In today’s episode of Operation: Thriving Marriage, we’re tackling one of the most misunderstood aspects of marriage: what intimacy really is, why it’s so important, and how couples can begin building it intentionally.
We believe one of the biggest problems in marriages today—especially in our Western culture—is that we’ve lost sight of what intimacy truly means. We often equate it with romance or sex, thinking if the physical side of the relationship is okay, the rest will follow. But that’s simply not true.
Romance and intimacy do form a powerful cycle—each can feed and support the other—but they are not the same thing. And when we make sex the goal of intimacy, we miss the depth of connection God designed marriage to have. In fact, misunderstanding intimacy often leads to disappointment, frustration, and emotional disconnection. Over time, that disconnection can become dangerous. It’s no coincidence that infidelity and lack of intimacy consistently top the list of reasons for divorce in the U.S. Most affairs aren’t just about sex—they’re about a longing to feel deeply known and emotionally connected.
So what’s the solution?
We believe it starts with redefining intimacy—not just by our own standards, but by God’s. A quick survey of the dictionary offers some helpful words: close, private, personal, deep knowledge. Emotional intimacy in marriage is all of those things. It’s about knowing your spouse and being known by them. It’s about vulnerability, honesty, and trust.

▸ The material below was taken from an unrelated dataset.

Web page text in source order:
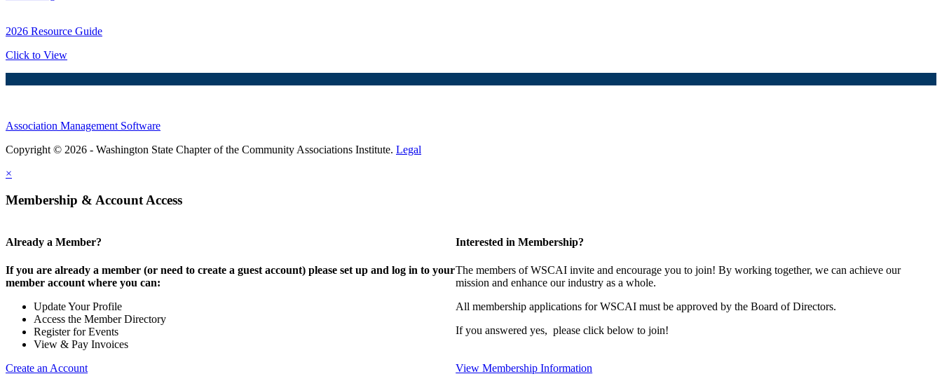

In the Bible, the phrase used to describe Adam and Eve in the garden is simple but profound: “naked and not ashamed.” That’s not just a reference to physical nakedness. It’s about being fully open, fully exposed—emotionally and spiritually—with nothing to hide and no fear of rejection. That’s the kind of intimacy God intends for marriage.
But here’s the key: emotional intimacy doesn’t happen by accident. It takes work. It takes intention. And it takes time.
In this episode, we share practical ways couples can build emotional intimacy, starting today:
- Have conversations that go beyond logistics—not just about work, kids, or household responsibilities, but about each other. How are you really doing? What are you dreaming about? What’s weighing on your heart?
- Talk about ideas, not just things. Discuss faith, purpose, fears, and goals. Real intimacy grows when you explore deeper waters together.
- Spend time together without distractions. Plan a date night. Take a walk. Or simply sit on the couch with no screens in front of you.
- Forgive each other quickly and completely. Nothing blocks intimacy like unresolved resentment.
- Have fun together. Laughter bonds hearts. Don’t underestimate the power of shared joy.
- Practice non-sexual touch—a hand on the shoulder, a kiss on the forehead, a long hug.
- Yes, make time for sex, but remember that in Hebrew, the euphemism for sex is “to know.” That speaks volumes about the level of intimacy God designed for the sexual relationship in marriage.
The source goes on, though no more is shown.